For food producers in Northern Ireland, Great Britain is the biggest customer for its food exports, and this will not be adversely affected by Brexit or COVID-19. The Republic of Ireland imports and exports food & beverage products to Northern Ireland to the value of €642 million and €745 million, respectively. This trade will be challenged by any Brexit outcome and COVID-19 has obviously created even more challenges for companies involved in the sector.

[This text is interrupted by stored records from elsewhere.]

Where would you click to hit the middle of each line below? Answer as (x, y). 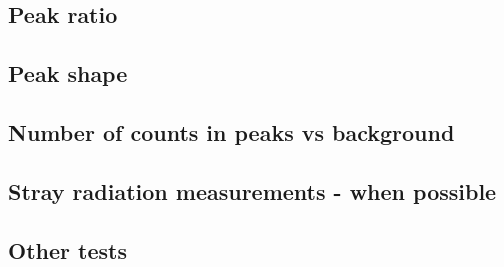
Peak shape (68, 73)
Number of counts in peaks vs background (231, 131)
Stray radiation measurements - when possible (252, 190)
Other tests (67, 249)
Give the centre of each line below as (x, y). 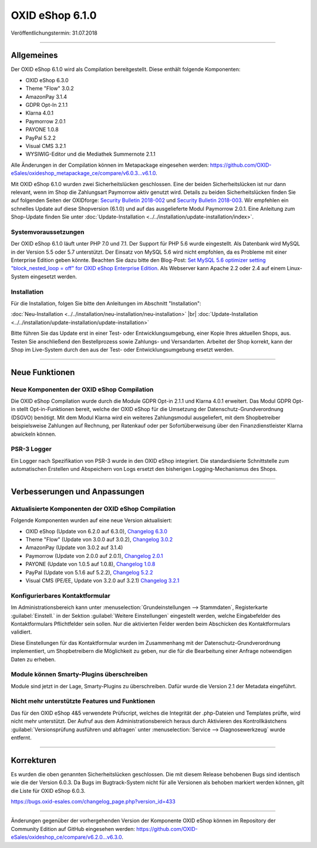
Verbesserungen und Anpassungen (78, 491)
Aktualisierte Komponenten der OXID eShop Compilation (93, 509)
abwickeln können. (33, 434)
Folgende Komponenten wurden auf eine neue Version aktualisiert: (92, 520)
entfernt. (21, 738)
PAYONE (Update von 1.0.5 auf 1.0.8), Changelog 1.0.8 (90, 564)
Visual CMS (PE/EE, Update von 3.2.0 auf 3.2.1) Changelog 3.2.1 (102, 581)
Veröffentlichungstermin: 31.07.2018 (54, 33)
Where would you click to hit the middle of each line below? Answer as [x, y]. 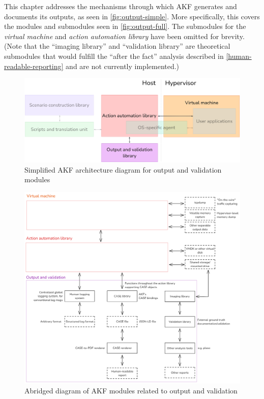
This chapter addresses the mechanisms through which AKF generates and [121, 6]
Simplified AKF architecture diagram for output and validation [123, 169]
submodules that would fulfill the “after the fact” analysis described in [114, 56]
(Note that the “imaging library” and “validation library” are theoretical [117, 46]
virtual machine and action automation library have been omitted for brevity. [124, 36]
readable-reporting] [34, 66]
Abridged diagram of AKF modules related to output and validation [131, 390]
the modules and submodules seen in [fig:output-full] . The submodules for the [125, 26]
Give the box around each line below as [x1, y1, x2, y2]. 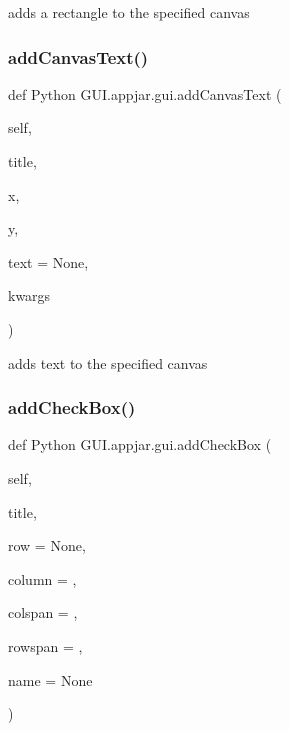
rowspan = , [8, 635, 83, 656]
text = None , [8, 251, 89, 272]
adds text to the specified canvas [8, 352, 208, 373]
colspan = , [8, 602, 78, 623]
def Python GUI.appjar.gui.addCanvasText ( [8, 83, 282, 104]
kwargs [8, 285, 51, 306]
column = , [8, 568, 77, 589]
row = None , [8, 535, 86, 556]
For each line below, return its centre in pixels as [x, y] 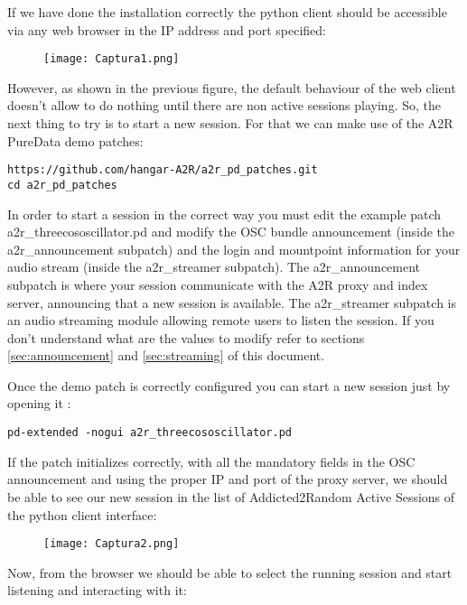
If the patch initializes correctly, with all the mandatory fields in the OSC [211, 461]
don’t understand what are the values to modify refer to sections [186, 337]
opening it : [39, 403]
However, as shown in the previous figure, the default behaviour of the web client [232, 87]
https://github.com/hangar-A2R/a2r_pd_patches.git [163, 170]
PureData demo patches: [75, 140]
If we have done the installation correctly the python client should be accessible [227, 12]
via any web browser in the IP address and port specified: [167, 29]
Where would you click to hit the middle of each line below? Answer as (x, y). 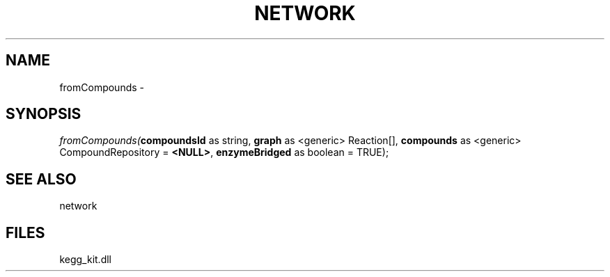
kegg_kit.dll (85, 260)
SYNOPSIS (44, 114)
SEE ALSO (41, 179)
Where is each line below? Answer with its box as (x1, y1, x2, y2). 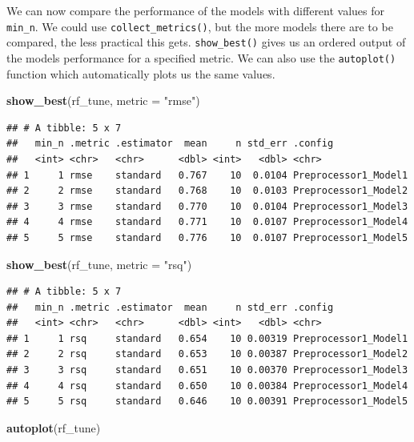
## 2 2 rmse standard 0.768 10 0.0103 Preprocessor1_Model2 (6, 185, 408, 197)
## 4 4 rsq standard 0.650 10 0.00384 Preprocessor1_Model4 (6, 380, 408, 392)
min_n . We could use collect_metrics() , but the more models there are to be (6, 18, 393, 34)
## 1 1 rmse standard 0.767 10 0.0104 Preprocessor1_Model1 (6, 169, 408, 181)
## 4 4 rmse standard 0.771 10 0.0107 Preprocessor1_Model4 (6, 216, 408, 228)
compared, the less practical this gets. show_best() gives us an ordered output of (6, 34, 406, 50)
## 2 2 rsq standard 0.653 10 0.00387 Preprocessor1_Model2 (6, 348, 408, 360)
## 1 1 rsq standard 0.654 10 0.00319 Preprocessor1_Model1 (6, 332, 408, 344)

However, COVID-19 will pass, and over the next 18 months we are likely to see a gradual recovery in all economies, but it could be 2022 before the impact, but not the memory, is left behind. Meanwhile, the focus has got to remain on producing as much food as possible to the highest standards possible on the island of Ireland.

About Jim Power

Jim Power

Jim Power is Chief Economist for Aviva Ireland. He was previously Treasury Economist at AIB Group (1987-1991), Chief Economist at Bank of Ireland Group (1992-2000) and Chief Economist at Friends First Group, which was previously owned by the Dutch insurance company Achmea (2000 to 2018).

He is owner manager of Jim Power Economics Limited, an economic and financial consultancy that he set up in 2010. The company carries out consultancy projects, public speaking, and training for a variety of public and private sector entities.

He writes a weekly column in the Irish Examiner; is Chairman of Love Irish Food and he was Chairman of Three Rock Capital Management, an investment company, until it was purchased by Julius Baer in January 2020. He is a member of the Institute of Directors in Ireland.

He is the author of the Society of the Irish Motor Industry (SIMI) Quarterly Motor Industry Review and the Aviva Ireland Economic Outlook.

He is a graduate of UCD and holds a Bachelor of Arts in Economics and Politics, and a Master of Economic Science Degree from that college. He lectures part-time on the MSc Management and the full-time MBA at Smurfit School of Business, UCD.